Are we making ourselves paranoid?
Are we making ourselves paranoid? Like many computer security professionals, I tend to closely follow technology and security news, even though its often discouraging and depressing. It is routine to see articles disclosing general information about recent attacks and criminal successes (and sometimes criminal captures). I suppose that at this point it is fairly common to find “shocking” breaches of trust and security in major corporations or large, widely-used or well-trusted systems. Even reports of malware infections in drone control centers was met with a certain “well it was only a matter of time” feeling. This cynicism is common amongst those who work in the computer security field, both as reporters and as professionals in some capacity from tier 1 support to penetration testing and CSO’s. When you’re a cynic, you stop being surprised.

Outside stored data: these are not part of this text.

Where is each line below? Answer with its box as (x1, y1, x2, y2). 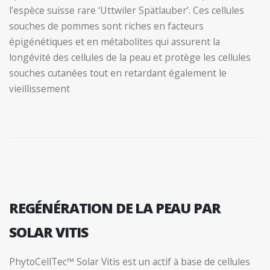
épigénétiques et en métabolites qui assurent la (9, 34, 220, 48)
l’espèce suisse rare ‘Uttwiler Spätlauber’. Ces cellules (9, 3, 244, 17)
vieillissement (9, 81, 70, 95)
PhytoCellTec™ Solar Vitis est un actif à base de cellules (9, 254, 250, 268)
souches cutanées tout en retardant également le (9, 66, 227, 80)
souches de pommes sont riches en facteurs (9, 19, 204, 33)
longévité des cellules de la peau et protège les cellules (9, 50, 251, 64)
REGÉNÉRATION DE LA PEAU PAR (9, 198, 221, 218)
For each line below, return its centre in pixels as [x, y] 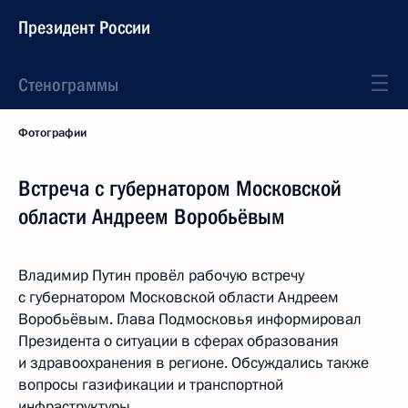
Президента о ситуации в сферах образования [178, 341]
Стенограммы [68, 85]
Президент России [84, 27]
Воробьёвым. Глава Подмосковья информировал [190, 319]
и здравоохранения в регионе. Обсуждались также [194, 363]
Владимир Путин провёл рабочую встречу [161, 275]
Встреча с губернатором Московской [180, 189]
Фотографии [52, 133]
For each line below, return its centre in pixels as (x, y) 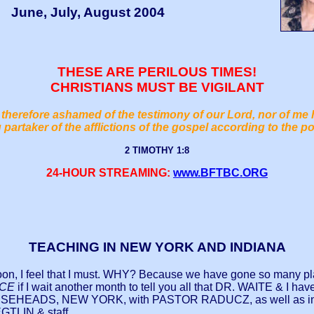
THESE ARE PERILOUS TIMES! (157, 72)
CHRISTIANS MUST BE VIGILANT (157, 87)
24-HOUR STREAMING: (110, 172)
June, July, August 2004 (88, 12)
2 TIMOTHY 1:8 (157, 150)
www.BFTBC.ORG (220, 172)
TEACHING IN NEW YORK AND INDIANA (157, 247)
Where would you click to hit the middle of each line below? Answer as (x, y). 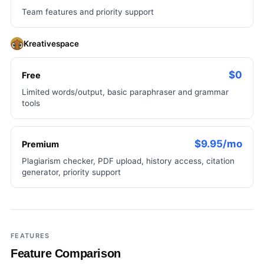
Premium (40, 144)
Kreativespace (51, 43)
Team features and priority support (88, 12)
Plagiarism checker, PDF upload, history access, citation (128, 161)
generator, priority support (71, 172)
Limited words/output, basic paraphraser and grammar (125, 92)
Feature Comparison (66, 253)
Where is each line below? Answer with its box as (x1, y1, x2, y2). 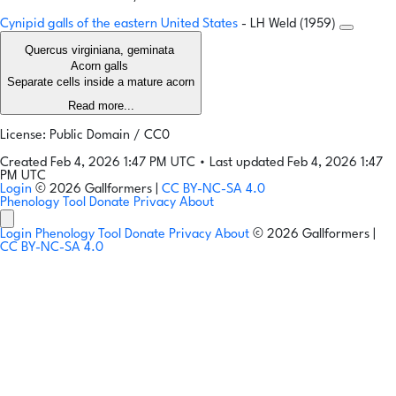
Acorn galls (70, 59, 132, 73)
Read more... (67, 99, 134, 113)
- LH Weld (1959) (241, 18, 339, 32)
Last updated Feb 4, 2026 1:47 (209, 156, 383, 171)
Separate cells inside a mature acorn (7, 75, 194, 89)
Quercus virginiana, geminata (24, 43, 178, 57)
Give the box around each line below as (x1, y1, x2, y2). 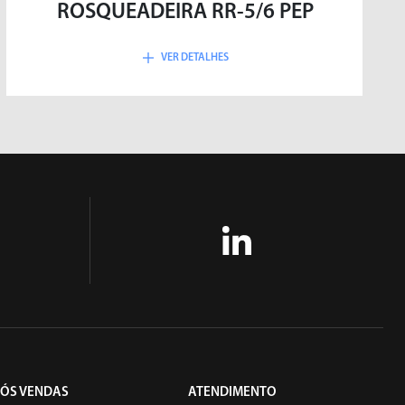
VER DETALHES (160, 52, 229, 63)
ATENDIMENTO (188, 386, 277, 400)
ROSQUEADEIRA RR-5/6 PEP (57, 2, 314, 24)
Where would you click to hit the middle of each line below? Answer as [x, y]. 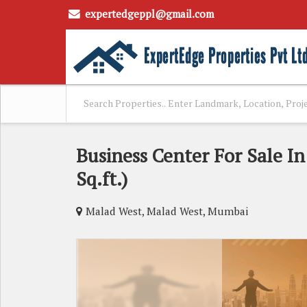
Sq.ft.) [102, 178]
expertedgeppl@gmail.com [149, 14]
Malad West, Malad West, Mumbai [167, 211]
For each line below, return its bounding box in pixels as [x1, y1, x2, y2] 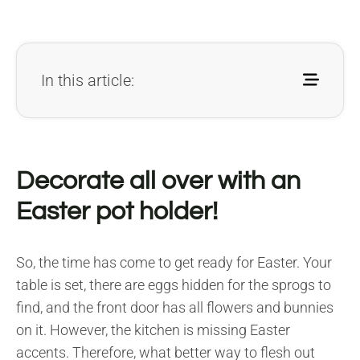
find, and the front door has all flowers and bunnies [16, 298, 333, 316]
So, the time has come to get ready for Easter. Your [16, 253, 332, 271]
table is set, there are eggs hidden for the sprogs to [16, 276, 331, 293]
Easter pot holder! [16, 198, 218, 225]
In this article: [41, 70, 134, 90]
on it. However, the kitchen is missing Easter [16, 321, 290, 338]
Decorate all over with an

What has started to happen as a blowback from all this security bad press and cynisism is a general feeling of paranoia. This paranoia, advocated by security pros to general users in order to cut down the rate of infection of users and lessen security risks, is starting to creep into the minds and actions of security personnel.
This is a major problem because overly-paranoid security team members can cause major headaches with overreactions to abnormal conditions. Like in Illinois with the water pump scare, or with the recent rumours of Iranian spy drone hacking. While computer security problems have plagued us for years, they aren’t always to blame when something unexpected happens. It’s important not to alienate users, customers, and the world at large by overreacting or acting before all the information is gathered.
It’s like the boy who cried wolf. If your security team jumps at nothing all the time, they will not be taken seriously when they need to.
Implement policy to fix announcements of false positives. A simple series of steps and confirmations should be enough to let you detect, learn about, and defeat intrusions.
- Verify with users or other policy that system behaviour is unexpected or unwanted.
- Gather information about activities on system. Running programs, users, log information, communications to other systems, and outbound communications are important to know in order to profile the attack and determine the extent of the damage and action.
- Disable/disarm attacker. Use knowledge gained from step 2 to block attackers when starting remediation/triage.
- Perform triage and remediation procedures on affected systems.
You will need to determine for yourself when along that process a security disclosure needs to occur in order to remain compliant with standards and honest with users/customers.